Integrating factor :

$IF(x) = e^ {\int 𝑃(𝑥)𝑑x }=e^ {\int cot (x) 𝑑x }=\\ =e^ {\int \frac{𝑑(sin𝑥) }{sin x} }= e^ {ln|sin𝑥| + 𝐶}$

We are looking for a particular integrating factor, so we take C=0.

Then we get 

$IF (x)= sin(𝑥)$

Multiply both sides of the equation by $IF (x)= sin(𝑥)$

$sin(𝑥) \frac{dy}{dx} +(sin(𝑥) ⋅cot(x))y=x csc(x)⋅ sin(𝑥)$

or

$sin(𝑥) \frac{dy}{dx} + (cos(𝑥))𝑦 = 𝑥$

i.e.

$\frac{d}{dx}(𝑦 ⋅ sin𝑥) = 𝑥.$

Integrate both sides of this equation we get the general solution

$\int \frac{d}{dx}(𝑦 ⋅ sin𝑥)dx = \int 𝑥 dx \Rightarrow 𝑦 ⋅ sin𝑥 = \frac{𝑥^2}{2} +C$ ,

where C - constant defined by the initial conditions. 

Now we find C and solve the initial value problem.

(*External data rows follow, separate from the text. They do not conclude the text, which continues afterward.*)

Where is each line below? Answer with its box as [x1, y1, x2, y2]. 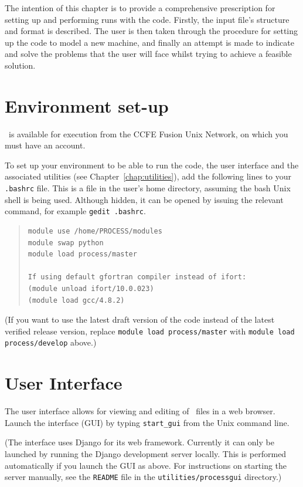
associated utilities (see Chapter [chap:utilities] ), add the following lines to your [5, 170, 292, 182]
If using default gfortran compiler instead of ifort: [28, 273, 247, 282]
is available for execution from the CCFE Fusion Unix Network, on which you [8, 127, 288, 140]
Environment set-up [5, 93, 169, 117]
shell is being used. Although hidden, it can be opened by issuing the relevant [5, 193, 284, 205]
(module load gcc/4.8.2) [28, 296, 125, 305]
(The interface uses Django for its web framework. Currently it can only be [5, 436, 274, 448]
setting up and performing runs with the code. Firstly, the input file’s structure [5, 13, 290, 25]
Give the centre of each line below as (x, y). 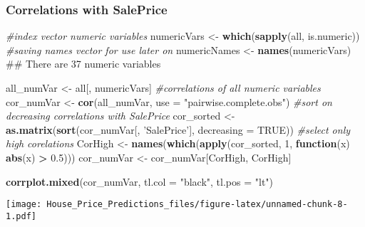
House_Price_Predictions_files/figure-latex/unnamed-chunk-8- (197, 205)
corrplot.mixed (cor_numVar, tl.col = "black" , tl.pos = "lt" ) (140, 181)
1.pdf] (21, 216)
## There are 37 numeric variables (83, 64)
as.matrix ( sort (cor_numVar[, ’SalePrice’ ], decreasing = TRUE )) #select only (178, 129)
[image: (24, 205)
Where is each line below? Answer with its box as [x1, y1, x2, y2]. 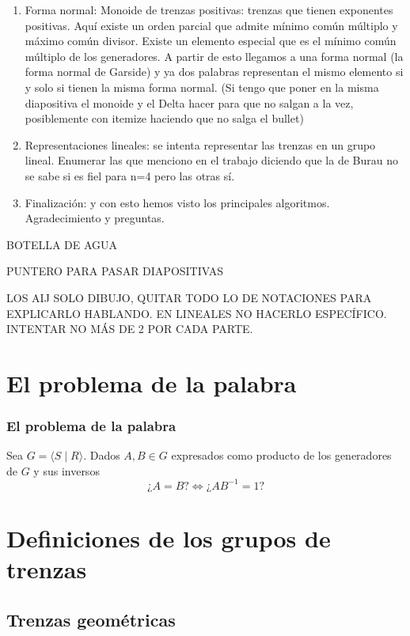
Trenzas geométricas [6, 607, 176, 631]
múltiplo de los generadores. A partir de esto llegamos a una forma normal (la [25, 47, 404, 64]
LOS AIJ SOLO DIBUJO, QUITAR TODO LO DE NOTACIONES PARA [6, 289, 372, 305]
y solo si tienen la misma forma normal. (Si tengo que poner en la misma [25, 78, 379, 95]
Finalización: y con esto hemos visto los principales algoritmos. [25, 194, 330, 210]
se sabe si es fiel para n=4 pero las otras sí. [25, 167, 235, 184]
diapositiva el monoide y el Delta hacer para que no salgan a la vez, [25, 94, 354, 111]
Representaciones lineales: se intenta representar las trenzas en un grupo [25, 136, 376, 153]

Substitute the initial condition

$y(\frac{\pi}{2}) =1$

into the general solution:

$y(\frac{\pi}{2})⋅ sin(\frac{\pi}{2})= \frac{(\frac{\pi}{2})^2}{2} +C \Rightarrow \\1⋅ sin(\frac{\pi}{2})= \frac{1}{2} (\frac{\pi}{2})^2+C,$

or

$1= \frac{\pi^2}{8}+C \Rightarrow C= 1- \frac{\pi^2}{8}.$

Then we obtain the solution for the initial value problem

$𝑦 ⋅ sin𝑥 = \frac{𝑥^2}{2} +1- \frac{\pi^2}{8}$

or

$𝑦 =( \frac{𝑥^2}{2} +1- \frac{\pi^2}{8})csc(x)$

The solution for the initial value problem is

$𝑦 =( \frac{𝑥^2}{2} +1- \frac{\pi^2}{8})csc(x).$